高校選びの憂鬱



 先日、県内の数名の高校教員と酒を飲む機会があった。そこにいた人たちの子どもが、保育所から中学生だったこともあって、自分の子どもをどの高校に通わせたいか、という話になった。

 たいへん残念なことに、私も含めて、積極的に県立高校に入れたいと思っている人はいなかった。お金と住んでいる場所との関係で「仕方ないから○○(=県立高校名)に入れようか」と言う人が、1人いただけである。これは非常に不幸なことだ。一般の県民から見れば、お前らが自分の子どもを入れたい学校を作れなくてどうするのだ!?とお叱りの言葉でもいただきそうである。

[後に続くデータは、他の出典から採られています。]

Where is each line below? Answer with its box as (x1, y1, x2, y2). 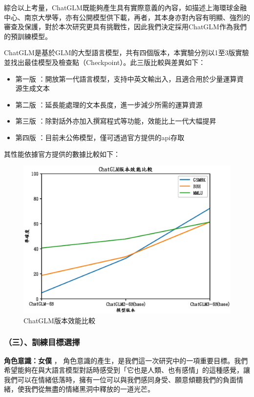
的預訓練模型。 (4, 31, 52, 41)
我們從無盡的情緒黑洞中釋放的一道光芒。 (24, 384, 154, 394)
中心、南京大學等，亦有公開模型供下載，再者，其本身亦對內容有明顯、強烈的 (4, 12, 250, 22)
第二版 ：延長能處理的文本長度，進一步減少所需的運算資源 (15, 99, 203, 109)
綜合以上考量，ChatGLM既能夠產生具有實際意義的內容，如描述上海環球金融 (4, 2, 247, 12)
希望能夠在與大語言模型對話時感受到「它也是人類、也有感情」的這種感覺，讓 (4, 365, 250, 375)
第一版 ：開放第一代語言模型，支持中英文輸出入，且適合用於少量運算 (15, 73, 237, 84)
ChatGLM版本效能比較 (23, 315, 95, 325)
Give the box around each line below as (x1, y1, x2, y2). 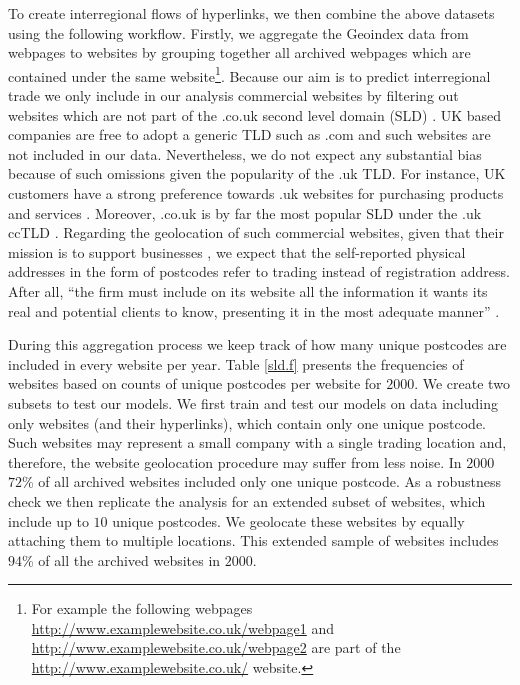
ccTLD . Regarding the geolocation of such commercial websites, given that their (8, 222, 504, 243)
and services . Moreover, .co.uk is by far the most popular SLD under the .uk (8, 202, 482, 223)
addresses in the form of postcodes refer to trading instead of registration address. (8, 261, 510, 282)
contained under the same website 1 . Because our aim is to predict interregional (8, 62, 491, 86)
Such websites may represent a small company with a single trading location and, (8, 432, 507, 453)
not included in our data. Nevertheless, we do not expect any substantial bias (8, 143, 482, 164)
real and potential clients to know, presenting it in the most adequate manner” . (8, 300, 500, 321)
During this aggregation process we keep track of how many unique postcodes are (8, 334, 507, 355)
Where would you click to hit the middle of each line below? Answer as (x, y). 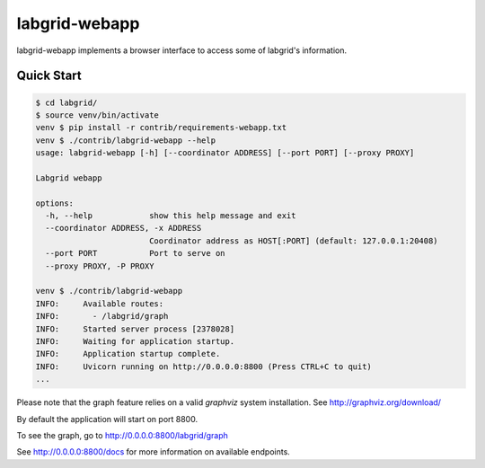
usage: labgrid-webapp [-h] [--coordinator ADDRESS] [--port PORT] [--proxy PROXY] (225, 153)
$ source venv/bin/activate (97, 115)
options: (55, 203)
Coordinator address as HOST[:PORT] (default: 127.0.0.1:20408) (294, 241)
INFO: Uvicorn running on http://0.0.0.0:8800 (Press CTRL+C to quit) (204, 366)
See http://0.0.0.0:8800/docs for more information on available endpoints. (154, 452)
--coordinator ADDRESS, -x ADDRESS (123, 228)
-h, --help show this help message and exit (171, 216)

 もちろん、私たちだって、出来るものならそうしたいのだ。しかし、自分たち以外の責任で、自分たちの子どもを入れたい学校が作れないから、上のような話になるのである。私もできるだけ「グチ」にならないように、多少の自制はしながら、今の公立高校が、いかに強い管理統制の下にあって、意味の見出し難いような義務的な仕事を、形式主義的に外見上やったことにするためだけに汲々としているか、ということは書いてきた。もっとも、教育委員会(実質的にはその事務局たる教育庁)や文科省がすべて悪い、と言う気もない。現場の人間の中にも、考え方において同様のものが根強く存在することは、多くの場面でこれまた強く感じることだし、そもそも、教育委員会文科省は県民・国民に支えられて存在しているからである。その場にいた教員達の中にも、そのような現在の公立高校を積極的に現在の姿で支えていこうと立ち回っている人が、いなかったとは言えない。しかし、いざ自分の子どもを通わせるとしたら?という視点で見た時に、突如、公立高校はどうしようもなく可能性のない存在に見えるらしかった。

 かく言う私も、申し訳ないことに、我が家でよく言っているのは、現在小学校2年生の娘を、どこか外国の高校に入れたい、ということだ。北欧か、ドイツ(知人がいる)か、イギリスがいいなぁ、と思う。もちろん、外国の高校を卒業することで「箔をつける」などというつもりは毛頭無い。仮にイギリスだったとしても、パブリックスクール(女子のパブリックスクールってそもそもあるのかな?)に入れたいという野心があるわけでもない。注入型の授業と部活、更には進路指導・生活指導でがんじがらめにされた日本の高校にいるよりは、のびのびとした生活が出来そうだ、内面が確立されないまま、日本的なもたれ合いと過干渉の風土に身を置くよりは、「個」が確立した人間と文化の中に身を置いた方が、長期にわたって持続的に成長できる人間になれそうだ、という思いがあるばかりである。下の息子についても同様なのだが、男子については、日本にも、大都市の一部の私立に、学校が過剰な指導をせず、生徒同士が勝手に刺激し合いながら成長できそうな学校があるので、そういう私立でもいいなぁ、と思う。もっとも、そのような学校は我が家のぼんくらには敷居が高すぎるようだから、やっぱり、ヨーロッパの田舎の名もなき学校かなぁ?

 当たり前だが、幼い娘は外国の高校へ行くのは嫌だと言っている。娘の高校入学まであと7年弱。偏屈な親ばかは、あれこれと悩むことになるのだろう。